Start of SUPPLIED MATERIAL

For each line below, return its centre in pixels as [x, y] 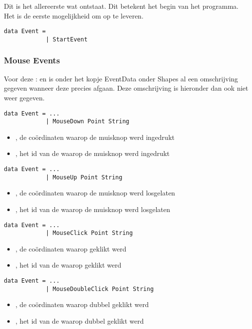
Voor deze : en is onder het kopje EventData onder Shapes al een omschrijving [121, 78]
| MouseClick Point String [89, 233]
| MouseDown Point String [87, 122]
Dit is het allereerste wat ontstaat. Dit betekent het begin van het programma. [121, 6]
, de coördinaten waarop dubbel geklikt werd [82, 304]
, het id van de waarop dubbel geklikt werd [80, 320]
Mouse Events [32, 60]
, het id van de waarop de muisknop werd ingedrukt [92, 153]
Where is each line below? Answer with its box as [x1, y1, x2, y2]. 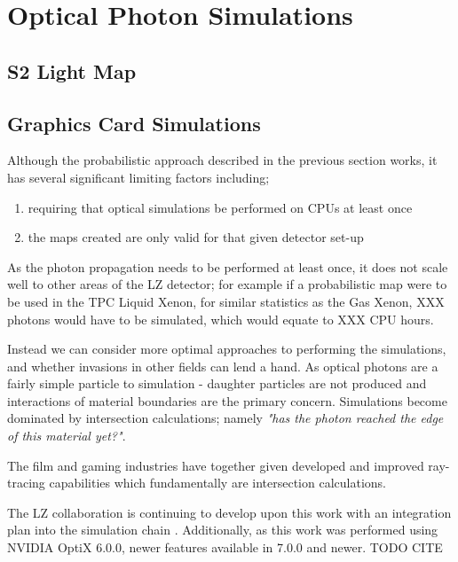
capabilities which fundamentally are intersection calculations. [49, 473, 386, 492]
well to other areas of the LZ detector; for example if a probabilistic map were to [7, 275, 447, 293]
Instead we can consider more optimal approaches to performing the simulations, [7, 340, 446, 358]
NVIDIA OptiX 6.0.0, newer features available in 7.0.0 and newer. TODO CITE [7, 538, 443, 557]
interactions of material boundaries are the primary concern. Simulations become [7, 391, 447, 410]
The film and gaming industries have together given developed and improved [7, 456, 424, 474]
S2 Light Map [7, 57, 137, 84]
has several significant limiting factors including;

End of SUPPLIED MATERIAL

[YOUR INSTRUCTIONS]:
Working from the lines above, reproduce the material exactly and exclude its pictures.

[EXERCISE RESULT]:
For each line below, return its centre in pixels as [x, y] 
Voor deze : en is onder het kopje EventData onder Shapes al een omschrijving [121, 78]
| MouseClick Point String [89, 233]
| MouseDown Point String [87, 122]
Dit is het allereerste wat ontstaat. Dit betekent het begin van het programma. [121, 6]
, de coördinaten waarop dubbel geklikt werd [82, 304]
, het id van de waarop dubbel geklikt werd [80, 320]
Mouse Events [32, 60]
, het id van de waarop de muisknop werd ingedrukt [92, 153]
Where is each line below? Answer with its box as [x1, y1, x2, y2]. 
capabilities which fundamentally are intersection calculations. [49, 473, 386, 492]
well to other areas of the LZ detector; for example if a probabilistic map were to [7, 275, 447, 293]
Instead we can consider more optimal approaches to performing the simulations, [7, 340, 446, 358]
NVIDIA OptiX 6.0.0, newer features available in 7.0.0 and newer. TODO CITE [7, 538, 443, 557]
interactions of material boundaries are the primary concern. Simulations become [7, 391, 447, 410]
The film and gaming industries have together given developed and improved [7, 456, 424, 474]
S2 Light Map [7, 57, 137, 84]
has several significant limiting factors including;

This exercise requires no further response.